Re: [apache/incubator-mxnet] [RFC][mxnet 2.0][item 10.1] MXNet Imperative Op Invocation Overhead (#17097)

2019-12-27 Thread Sheng Zha
Test

On Fri, Dec 27, 2019 at 11:54 AM Pedro Larroy 
wrote:

> Thanks for the explanation. I'm not so concerned about complexity of
> dispatching. If I understood you correctly the main benefit that you
> explain for the TVM project was not having to change the C API, but still
> you need to do type checking in both ends, or at least on the receiving end
> of the API, correct? I think we have discussed similar things in the past
> and we might have different views on strongly typed vs dynamic typed.

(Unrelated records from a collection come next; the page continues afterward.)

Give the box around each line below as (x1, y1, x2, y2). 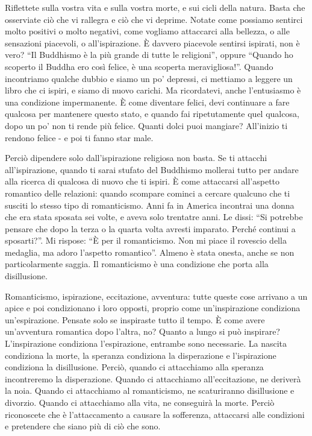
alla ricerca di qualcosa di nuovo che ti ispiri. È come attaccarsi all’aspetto (5, 175, 280, 188)
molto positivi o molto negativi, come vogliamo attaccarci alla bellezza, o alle (5, 25, 290, 37)
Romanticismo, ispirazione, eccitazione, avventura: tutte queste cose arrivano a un (5, 289, 308, 302)
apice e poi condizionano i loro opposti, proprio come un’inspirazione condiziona (5, 302, 301, 314)
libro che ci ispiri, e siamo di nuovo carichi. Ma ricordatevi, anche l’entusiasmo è (5, 84, 301, 96)
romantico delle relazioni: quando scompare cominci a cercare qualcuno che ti (5, 186, 290, 199)
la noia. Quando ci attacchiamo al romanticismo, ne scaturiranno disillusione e (5, 384, 295, 397)
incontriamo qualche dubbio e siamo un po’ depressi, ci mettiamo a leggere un (5, 72, 293, 84)
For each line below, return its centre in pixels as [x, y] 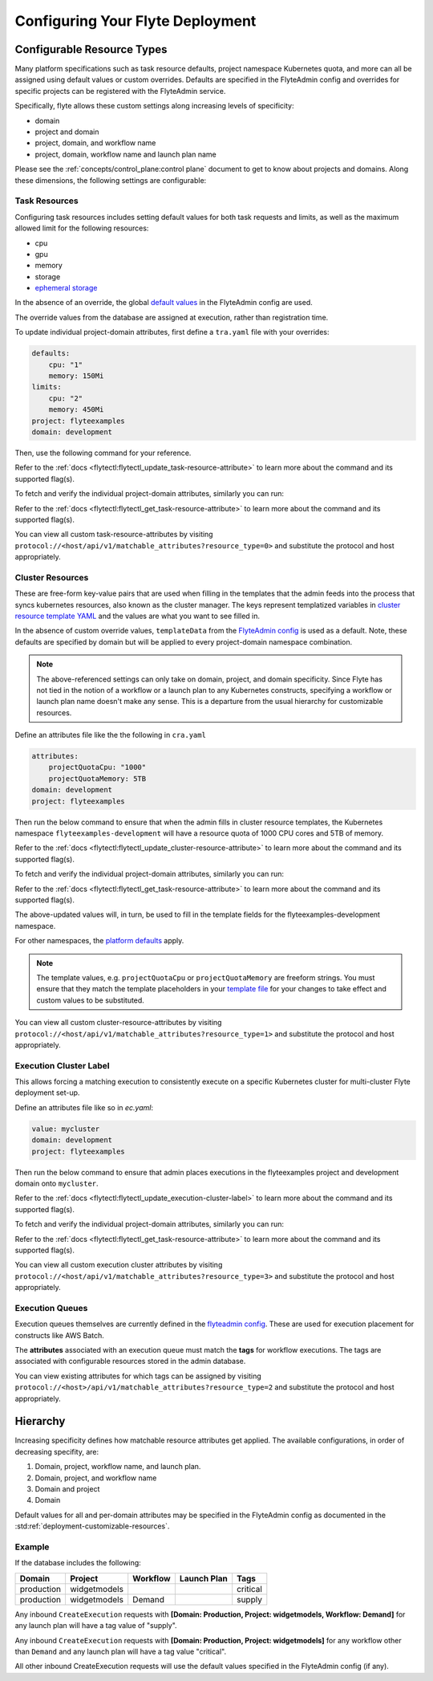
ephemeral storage [66, 288]
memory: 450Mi [76, 410]
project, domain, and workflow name [95, 143]
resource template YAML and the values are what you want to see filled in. [138, 616]
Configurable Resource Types [91, 49]
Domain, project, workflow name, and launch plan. [118, 1467]
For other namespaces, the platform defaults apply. [99, 941]
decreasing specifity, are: [57, 1451]
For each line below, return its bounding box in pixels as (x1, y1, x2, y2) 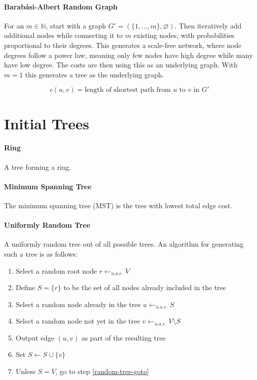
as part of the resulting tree (81, 332, 166, 343)
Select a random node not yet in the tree (15, 316, 140, 326)
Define (15, 282, 35, 293)
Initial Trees (4, 113, 89, 133)
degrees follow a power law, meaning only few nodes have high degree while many (4, 49, 253, 60)
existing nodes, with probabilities (133, 30, 235, 40)
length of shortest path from (84, 86, 171, 94)
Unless (15, 366, 36, 377)
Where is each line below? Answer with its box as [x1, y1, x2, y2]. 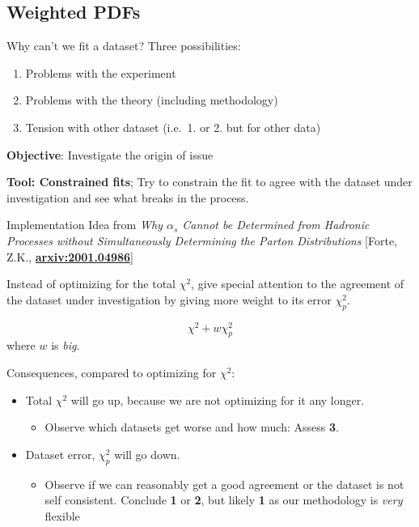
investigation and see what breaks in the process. [6, 189, 249, 206]
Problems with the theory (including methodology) [25, 91, 278, 108]
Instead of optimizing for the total [6, 275, 176, 292]
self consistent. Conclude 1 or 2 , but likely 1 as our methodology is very [44, 491, 403, 508]
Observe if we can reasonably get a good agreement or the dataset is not [44, 475, 404, 492]
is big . [51, 337, 80, 354]
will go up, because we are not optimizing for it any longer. [70, 391, 365, 408]
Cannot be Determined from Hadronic [182, 216, 370, 233]
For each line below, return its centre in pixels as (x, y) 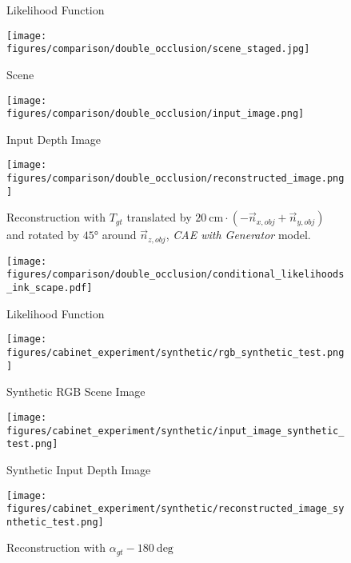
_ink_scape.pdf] (50, 288)
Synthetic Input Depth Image (79, 469)
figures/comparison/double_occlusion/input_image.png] (156, 114)
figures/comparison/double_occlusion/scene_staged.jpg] (158, 49)
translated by (159, 217)
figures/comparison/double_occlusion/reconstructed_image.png (175, 179)
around (119, 235)
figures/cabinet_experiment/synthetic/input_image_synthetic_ (175, 431)
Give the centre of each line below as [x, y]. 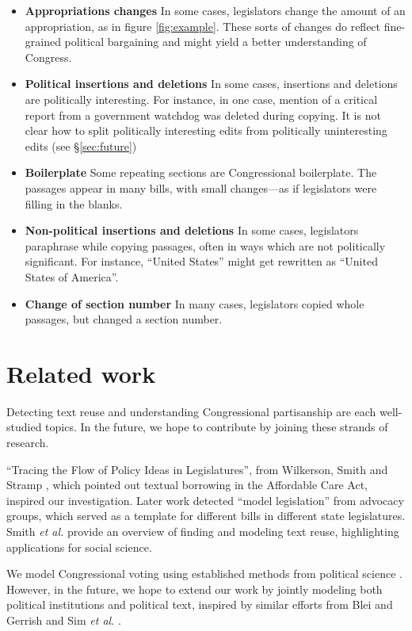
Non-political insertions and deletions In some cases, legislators [192, 230]
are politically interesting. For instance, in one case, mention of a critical [201, 99]
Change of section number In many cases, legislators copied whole [195, 303]
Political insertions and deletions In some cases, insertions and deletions [211, 84]
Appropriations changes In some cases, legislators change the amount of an [215, 10]
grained [43, 42]
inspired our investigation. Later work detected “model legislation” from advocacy [205, 500]
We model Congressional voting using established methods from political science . [204, 574]
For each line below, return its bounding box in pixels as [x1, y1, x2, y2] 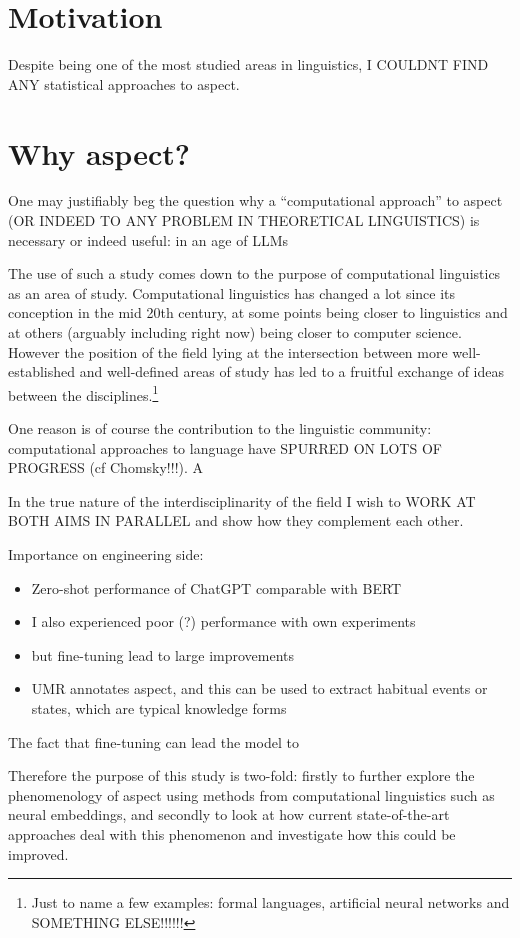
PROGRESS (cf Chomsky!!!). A [8, 457, 204, 478]
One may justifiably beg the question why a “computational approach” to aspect [8, 190, 503, 211]
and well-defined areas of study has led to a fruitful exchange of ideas [79, 361, 504, 382]
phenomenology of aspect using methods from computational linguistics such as [8, 784, 495, 805]
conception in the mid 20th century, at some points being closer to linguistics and [8, 302, 508, 323]
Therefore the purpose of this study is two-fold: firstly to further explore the [8, 765, 475, 786]
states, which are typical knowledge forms [31, 697, 287, 718]
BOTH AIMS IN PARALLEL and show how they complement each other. [8, 510, 464, 531]
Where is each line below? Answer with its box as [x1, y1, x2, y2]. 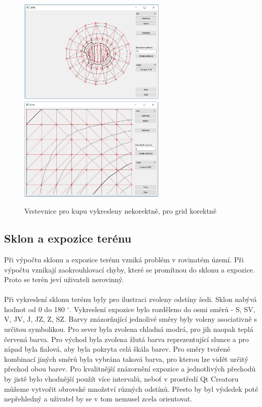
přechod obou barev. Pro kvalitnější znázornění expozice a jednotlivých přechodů [4, 363, 256, 374]
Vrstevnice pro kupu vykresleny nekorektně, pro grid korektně [24, 206, 216, 216]
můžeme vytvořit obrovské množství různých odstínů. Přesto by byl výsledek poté [4, 383, 258, 394]
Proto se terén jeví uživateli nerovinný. [4, 274, 124, 285]
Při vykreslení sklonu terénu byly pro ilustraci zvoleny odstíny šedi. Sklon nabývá [4, 294, 257, 304]
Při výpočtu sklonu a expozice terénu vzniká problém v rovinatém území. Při [4, 254, 244, 264]
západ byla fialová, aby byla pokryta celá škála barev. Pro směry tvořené [4, 344, 231, 354]
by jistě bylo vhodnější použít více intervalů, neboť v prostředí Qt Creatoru [4, 374, 239, 384]
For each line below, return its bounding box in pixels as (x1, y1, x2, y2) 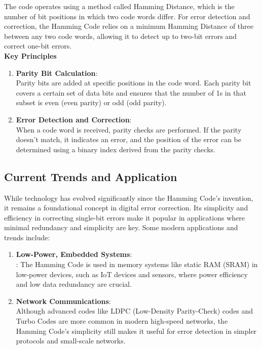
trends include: (4, 232, 50, 242)
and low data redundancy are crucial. (16, 279, 132, 289)
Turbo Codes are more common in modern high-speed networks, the (16, 316, 228, 326)
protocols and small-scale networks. (16, 335, 126, 346)
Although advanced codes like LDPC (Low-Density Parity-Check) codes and (16, 306, 253, 316)
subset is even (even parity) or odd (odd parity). (16, 97, 167, 108)
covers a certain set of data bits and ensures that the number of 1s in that (16, 87, 246, 98)
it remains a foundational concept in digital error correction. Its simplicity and (4, 202, 248, 213)
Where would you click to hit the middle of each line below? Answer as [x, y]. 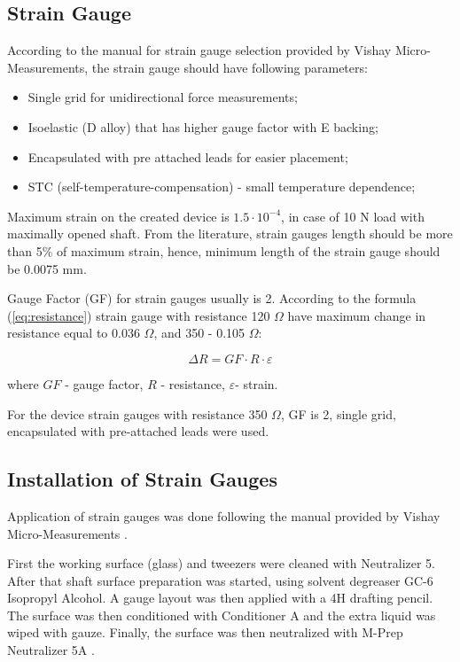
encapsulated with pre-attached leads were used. [138, 431]
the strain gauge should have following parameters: [230, 67]
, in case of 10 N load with [353, 216]
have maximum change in [357, 315]
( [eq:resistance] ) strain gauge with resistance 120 [139, 315]
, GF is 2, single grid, [338, 413]
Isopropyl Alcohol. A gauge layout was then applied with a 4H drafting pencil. [220, 598]
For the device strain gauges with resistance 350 [137, 413]
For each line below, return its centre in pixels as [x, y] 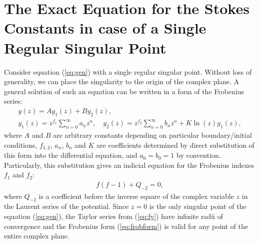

A
> priori I prefer to see an API which can be evolved and changed, I find it
> more explicit and clearer that what I think you do with PackedFun which I
> have looked at briefly but not used extensively.  If one is going to call
> into the C API using pybind, does it make sense to layer a C++ API on top
> of the C API for this?
>
> Also these microbenchmarks are nice, but we also need to consider the
> overhead in typical workloads and see if it's still significant.
>
> CFFI is also another alternative.
>
> I couldn't access your pointers like:
>
> https://github.com/tqchen/tvm/tree/pyffi
>
> On Thu, Dec 26, 2019 at 2:00 PM Tianqi Chen 
> wrote:
>
>> @larroy indeed every solution has trade-offs, and these tradeoffs are
>> discussed in the above posts when we compare solutions, and they are backed
>> by benchmarks :) it would be great if you can also suggest potential
>> tradeoffs here.
>>
>> When you expose an API from typed language(c++) to a dynamic
>> language(python), you have to type erase it, given that the python
>> functions don't have the type, and you have to pass the information along.
>>
>> The only difference is where you do the type checking(that the python
>> type corresponds to the right c++ type), and translation(translating to the
>> c++ type).
>>
>> For example, in the case of pybind, the erasure is done implicitly when
>> you call the python function, then checking and translation happens when
>> you call into the c++ function.
>>
>> In the case of creating a C API for each feature and wrap things in the
>> python side, the type checking is done in the python side, and translation
>> as well.
>>
>> In the case of tvm ffi, the type translation is done in the python/cython
>> side,  while the type checking is done in the c++.
>>
>> To dive deeper into the tradeoffs for PackedFunc calling convention. The
>> convention erases the type by having the type code stored into the
>> arguments. This brings additional cost of passing arguments into heap, as
>> opposed to registers. So they might not be designed for inline functions
>> that needs to happen at the order of 1e-9s, however, for API functions that
>> needs to run around 1e-7 or even 1e-8 level, this convention is pretty good.
>>
>> In terms of the calling cost, it really depends on whether the caller and
>> callee are strongly typed.
>> - If caller is strongly typed, then assigning type code is O(1)
>> - If caller is a dynamic type(like python) then we need to have a
>> dispatcher to dispatch and select the right type code
>> - If callee is strongly typed, then the cost of checking is O(1) by just
>> check the code to be the correct one
>> - If the callee is dynamic type, then a dispatching need to happen, which
>> have another level of hashtable lookup O(1)
>>
>> As we can see, the only place where dispatching is necessary is the
>> dynamic type handling case. Even in these cases, if there is a strong need
>> of specialization, we can directly force the type by running checking on
>> the caller, and pass in the right type code (the engineering burden is the
>> same as wrapping the C API). However, the benchmark suggests that the
>> dynamic dispatching cost is reasonable, and satisfies the API speed.
>>
>> Coming back to the tradeoff, the main tradeoff here is the engineering
>> burden to keep an hourglass design(with fixed set of API) vs efficiency.
>> While my post did not suggest that TVM's ffi is a silver bullet, it does
>> works pretty well for our use cases. hope it helps
>>
>>
>> --
>> You are receiving this because you are subscribed to this thread.
>> Reply to this email directly or view it on GitHub:
>>
>> https://github.com/apache/incubator-mxnet/issues/17097#issuecomment-569139957
>
>


-- 
You are receiving this because you are subscribed to this thread.
Reply to this email directly or view it on GitHub:
https://github.com/apache/incubator-mxnet/issues/17097#issuecomment-569358961

Re: [apache/incubator-mxnet] [RFC][mxnet 2.0][item 10.1] MXNet Imperative Op Invocation Overhead (#17097)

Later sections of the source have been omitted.